Graph Theory: Day 2

As the snow storm descends on the Asheville area, I'll take a moment to briefly chronicle this afternoon's mathematical goings-on.

I felt a bit out-of-step in my first section of Calc II today. I never really got into my stride, somehow, and I felt awkward. The awkwardness carried over into the second section, with whom I felt more at ease, but still stretched thin. I'm looking forward to Friday in both of those sections, I'll be leaving much of the work up to them. Then Monday will bring the first of several food-based exercises, always favorites with the students.

These two classes were more than made up for by Graph Theory.

Right away the atmosphere was a positive one: before class, as people were still trickling into the classroom in dribs and drabs, everyone was chatty, jovial, open. The students joked, compared solutions. Everyone seemed relaxed, ready. I put some colored chalk on the front table and went to the side board, where I wrote "Correctness / Completeness / Clarity / Composition," urging the students to intone these words as a mantra as they prepared their presentations.

Then we began.

Things went well from the start: when called, each student took to the board to the sound of applause from her or his colleagues. Everyone was quiet and respectful during presentations, and each success was met by another round of applause and cheers.

The first few presentations went smoothly; it was Problem 4 that caused a bit of hullabaloo.

"Problem 4. Draw as many fundamentally different graphs as you can, each having order 4 and size 3, also writing each as a triple."

Its the fourth and fifth words here that brought down the house: there was (understandably! I'd somewhat hoped that this problem would provoke a discussion) a great deal of disagreement regarding what was meant by "fundamentally different"; it'll be another week, at least, before we define graph isomorphism. (Brigitte actually said a few words about "bijections" that were very close to the mark, but her quiet voice didn't carry so well amidst the hubbub.) The chimerical nature of this phrase, coupled with the immense number of graphs having the properties desired, led to uproar. Poor Joachim, attempting to answer the problem as fully as he could, was interrupted by a chorus of overly helpful classmates: everyone wanted a piece of the problem, and the next ten minutes were spent in taking unruly turns at trying to pin down the meaning of those elusive words, "fundamentally different."

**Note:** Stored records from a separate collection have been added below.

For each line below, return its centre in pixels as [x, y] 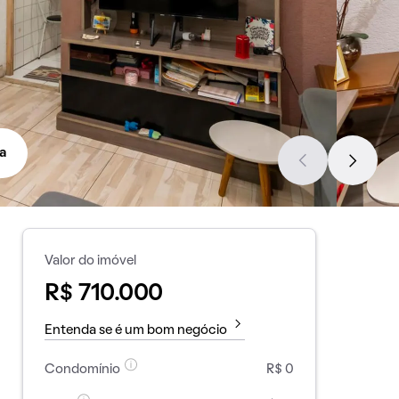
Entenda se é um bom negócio [135, 330]
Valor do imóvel [90, 261]
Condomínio [82, 370]
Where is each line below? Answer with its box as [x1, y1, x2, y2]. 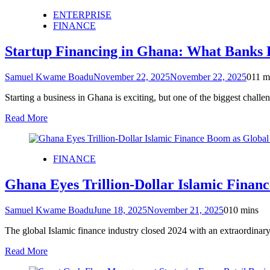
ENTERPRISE [53, 10, 111, 20]
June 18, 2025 [93, 205, 147, 216]
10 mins [228, 205, 259, 216]
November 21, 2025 [147, 205, 224, 216]
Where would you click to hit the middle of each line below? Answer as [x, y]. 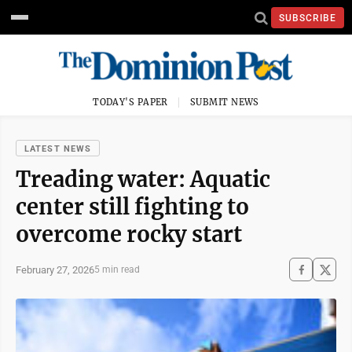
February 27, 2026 [55, 269]
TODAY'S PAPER [130, 102]
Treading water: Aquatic [143, 179]
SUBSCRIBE [308, 18]
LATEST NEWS [58, 149]
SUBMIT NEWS [225, 102]
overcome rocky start [129, 234]
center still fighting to [132, 207]
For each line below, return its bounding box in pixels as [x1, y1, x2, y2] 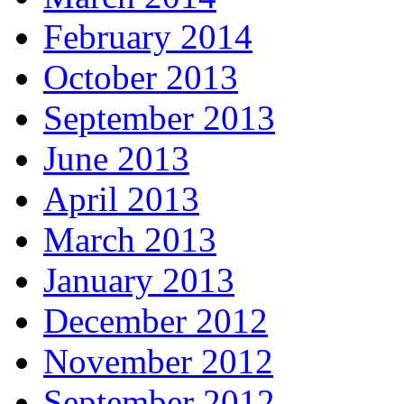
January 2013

Ultimately it became clear that we all had more or less the same idea as to what those words meant.

The discussion was lively, even heated, but ever respectful and supportive: no one attacked anyone else, corrections were friendly ones, and even when there was disagreement, the disagreement was civilly made.

The next three problems were relatively humdrum; Problem 8 caused a bit more furor, though without the controversy attending Problem 4. Quincy was called on the complete Problem 8 (asking for an enumeration of the maximal number of edges in an order-n graph without multiple edges), and he offered a nearly-complete proof of his (correct) formula, the sum 1 + 2 + 3 + ... + n.

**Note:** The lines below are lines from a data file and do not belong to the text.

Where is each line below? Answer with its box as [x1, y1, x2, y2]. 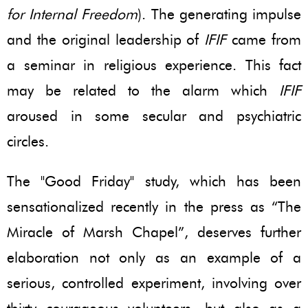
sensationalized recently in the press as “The [7, 197, 301, 215]
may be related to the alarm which [7, 81, 279, 99]
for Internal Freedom [7, 5, 138, 23]
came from [226, 30, 302, 48]
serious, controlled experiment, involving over [7, 274, 301, 291]
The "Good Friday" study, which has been [7, 172, 301, 190]
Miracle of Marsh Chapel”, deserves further [7, 223, 301, 241]
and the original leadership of [7, 30, 205, 48]
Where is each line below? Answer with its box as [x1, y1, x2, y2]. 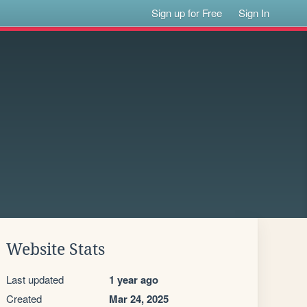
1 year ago [109, 272, 158, 287]
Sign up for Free [151, 5, 223, 20]
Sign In [238, 5, 270, 20]
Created [6, 291, 42, 306]
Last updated [6, 272, 64, 286]
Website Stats [6, 241, 105, 258]

"Did anyone have a different proof?" I asked. Sylvester offered that he did, and he went to the board to provide an inductive proof of his (equally valid) formula, C_n,2 + C_n,1. Throughout both presentations, everyone was quiet, attentive. Sylvester's proof brought us to the end of the period, midway through the first problem sheet.

Afterward Quincy characterized the mood of the class as "fun, but serious." "We all mean business, we're taking it very seriously," he said. "But we're having a good time with it." He had a blast, as did his friend Norbert, and as did Nadia, who spent some time after class trying vainly to convince Olivia to join our class.

I am positively delighted with the way class came off today: the students took control. They constructed their own mathematical meaning while engaging in lively, sincere debate about deep mathematical issues. If we can replicate today's success over and over again for the next several dozen class periods, I'm going to end this semester as the happiest man on Earth (not that I don't already hold claim to that title).

I'm already looking forward to Friday.

I'm also looking forward to tomorrow: barring too-hellish weather, I'll be trudging into campus to fulfill a number of bureaucratic commitments, and to meet with Sieglinde and Trixie, my budding freshperson graph theory research team. Trixie's progress on the problems I pitched her over break has been nothing short of astounding: I met with her yesterday and she showed me the pictorial essence of the results she's come up with, and they look solid. Sieglinde's indicated progress too, and I can't wait to see what she's got in store. They're both sharp are tacks and a kick to work with.

On that note, it is wearily but happily that I bid you a good night, I'm off to do some relaxing reading before calling it a day. Adieu!